Search code examples
pandaspython-imaging-librarystringiopytesser

Convert pytesseract string output to pandas df


I have been given receipts from Subway detailing sales, workers, etc throughout the day and need to extract the data for a management class.

I took pictures of the receipts and processed them with pytesseract into a string separated by \n but now don't know how to use pd.read_csv and StringIO to transform it into a dataframe. Don't if this is the best way to go about it. Also may need to edit the image using cv2 so that it processes better.

import numpy as np
import pytesseract
from PIL import Image
import pandas as pd

path = 'C:\\attachments\\'

monday = pytesseract.image_to_string(Image.open(path+'file1-1.jpeg'),lang='eng')

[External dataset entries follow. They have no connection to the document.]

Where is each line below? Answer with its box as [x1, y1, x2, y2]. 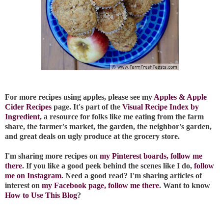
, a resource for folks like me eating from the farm [40, 112, 204, 121]
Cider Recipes [5, 103, 52, 111]
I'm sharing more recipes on [5, 152, 100, 161]
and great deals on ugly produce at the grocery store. [5, 132, 180, 141]
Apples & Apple [154, 93, 207, 102]
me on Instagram [5, 171, 61, 180]
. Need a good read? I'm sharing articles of [61, 171, 202, 180]
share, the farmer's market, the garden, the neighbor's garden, [5, 122, 212, 131]
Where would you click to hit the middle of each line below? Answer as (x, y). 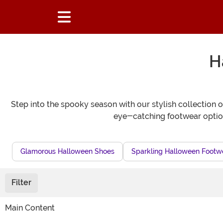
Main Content (30, 208)
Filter (21, 183)
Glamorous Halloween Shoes (67, 151)
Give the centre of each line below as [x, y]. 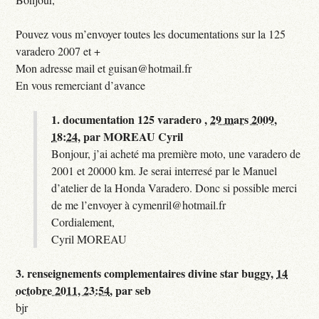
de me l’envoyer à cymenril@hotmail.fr [139, 204]
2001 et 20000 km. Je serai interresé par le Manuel [164, 170]
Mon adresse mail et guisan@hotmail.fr [104, 68]
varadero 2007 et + [58, 51]
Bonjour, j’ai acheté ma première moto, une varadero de [176, 153]
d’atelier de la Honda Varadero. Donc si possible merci [174, 187]
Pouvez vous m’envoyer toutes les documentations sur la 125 [151, 33]
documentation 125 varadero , [137, 119]
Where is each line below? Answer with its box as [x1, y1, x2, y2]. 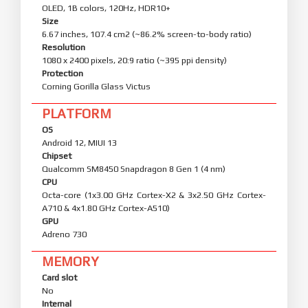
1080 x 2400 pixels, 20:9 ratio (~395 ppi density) [42, 54, 227, 65]
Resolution [42, 41, 85, 52]
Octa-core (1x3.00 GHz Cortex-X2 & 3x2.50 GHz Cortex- [42, 189, 266, 200]
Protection [42, 67, 83, 78]
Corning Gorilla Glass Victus [42, 80, 151, 91]
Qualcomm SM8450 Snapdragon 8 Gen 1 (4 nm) [42, 163, 225, 174]
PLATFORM [42, 105, 111, 121]
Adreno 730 [42, 228, 87, 239]
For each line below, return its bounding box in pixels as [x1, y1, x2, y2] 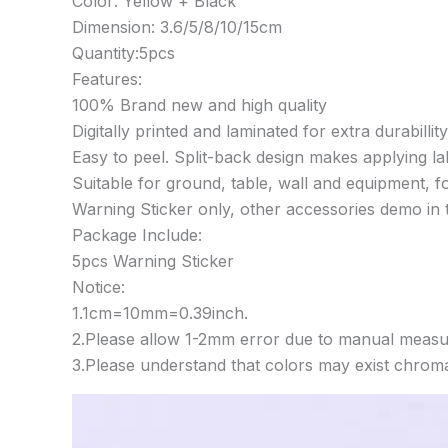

from StringIO import StringIO
mon = pd.read_csv(StringIO(monday),sep=r'\s',lineterminator=r'\n')
print(mon)

This is some of the variable monday currently.

"\nTIME HOURS :\nPERIOD SALES UNITS WORKED PROD SPLH\nZhan emmoo «Ct (iti ;:t‘«é‘«‘i CSD\n3A-4A $0.00 0 0 0 $0.00\n44-54 =: $0.00 SssOO 0 0 $0.00\n5A-6A $0.00 0 0 0 $0.00\nbA-7A $0.00 0 0 0 $0.00\n7A-BA =s«$0.00-Sss«OOs«*O0.80 0 $0.00\nBA-9A 60,00 . Qge2.00 0 $0.00\nQA-10A $33.68 6 2,00 3.00 $16.84\n104-114 $61.07 9 2.13 4.23 $28.67\n11A-12P$238.82 33 5,00 6.60 $47.76"

It should look like this as a dataframe:

Period Sales Units Worked Prod SPLH
3A-4A  $0.00  0      0     0   $0.00
bA-7A  $0.00  0      0     0   $0.00

Solution

  • You may get the results from tesseract directly into a Pandas dataframe:

    monday = pytesseract.image_to_data(Image.open(path+'file1-1.jpeg'),lang='eng', output_type='data.frame')
    

    Now monday is a dataframe which, however, needs more processing from you, as it contains at least a row for each level in the hierarchy. Check the output and see how you wish to organize it.